04:52 Nick:   Incredible. So, it sort of allows you to have almost like a mobile workspace.

04:55 Angie:   Yeah. 

04:56 Nick:   Wherever you want to go, there's people who will pay for poems, right? 

04:59 Angie:   Yeah, amazingly. I'm still amazed.

05:01 Nick:   Yeah. So, that's one of the reasons I actually wanted to chat to you because I find both poetry and typewriting - which I love, I've had a typewriter - to be kind of out of fashion in a way. A lot of people don't read poetry and certainly a lot of people don't use typewriters because of, you know, digital technologies and stuff. So, you've put both things together and it seems to be working really well in terms of the interest you get on the streets and the amount of people who kind of share your stuff online or... 

05:25 Angie:   Yeah.

05:26 Nick:   So, why do you think that is? What sort of, in typewriting and poetry, have you managed to sort of touch on? 

05:32 Angie:   I think - it’s hard to say because I am actually amazed that people like it, but I think people are interested in poetry, like as an artform. I think maybe sometimes it feels a bit inaccessible to some people or like something that, you know, you can’t do or engage with unless you have like a certain type of...

06:02 Nick:   Where you've studied it at school or something or...

06:04 Angie:   Yeah, like something that's a bit too intellectual or something like that. So, being on the street is very accessible. I guess like the typewriter began as a sort of I guess like a gimmick which is unusual to see and hear.

06:22 Nick:   Yeah, it's cool. It's poetry in itself, typing with a typewriter.

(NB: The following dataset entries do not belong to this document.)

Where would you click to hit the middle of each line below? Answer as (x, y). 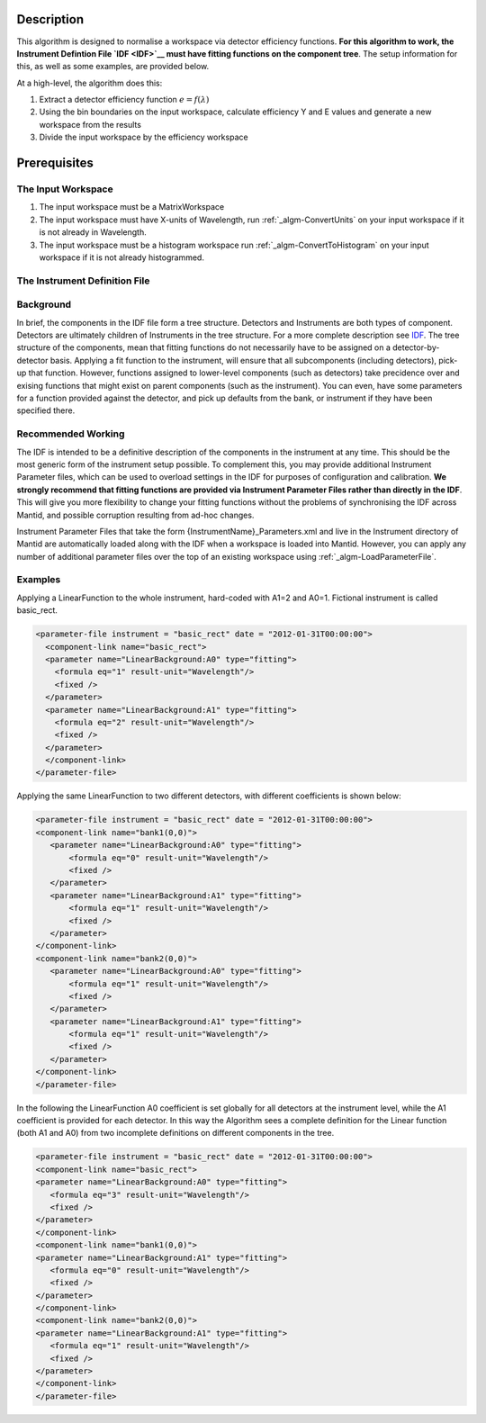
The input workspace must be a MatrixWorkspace (132, 207)
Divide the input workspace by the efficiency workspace (144, 137)
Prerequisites (55, 163)
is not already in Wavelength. (93, 232)
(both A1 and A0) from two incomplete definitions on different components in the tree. (175, 1133)
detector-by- (416, 347)
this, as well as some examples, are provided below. (113, 67)
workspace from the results (90, 124)

06:25 Angie:   Yeah. Yeah, I guess the fact it's sort of personalised is an attraction to people so they have something to take away that hasn't existed before and it’s their’s.

06:32 Nick:   Yeah, absolutely. It's quite special. People like to think that someone might write them a poem one day and that’s why I think, you know, it's nice to be able to, you know, have you there to sort of provide that beautiful experience in some ways, you know, to feel better or something or to...

06:52 Angie:   Yeah. 

06:53 Nick:   I mean, you wrote mine in 15 minutes and I couldn't believe that, you know, you get a poem on demand basically because you think maybe I'll get a love letter in the mail one day, a poem or something…

07:02 Angie:   Yeah.

07:03 Nick:   So, what do you like about the typewriter as a medium in itself though? Like if you think about, you know, you’ve referred to it as an honesty machine, right, because you can't delete what you've written and stuff like that, but is it different to writing with pen or on a computer?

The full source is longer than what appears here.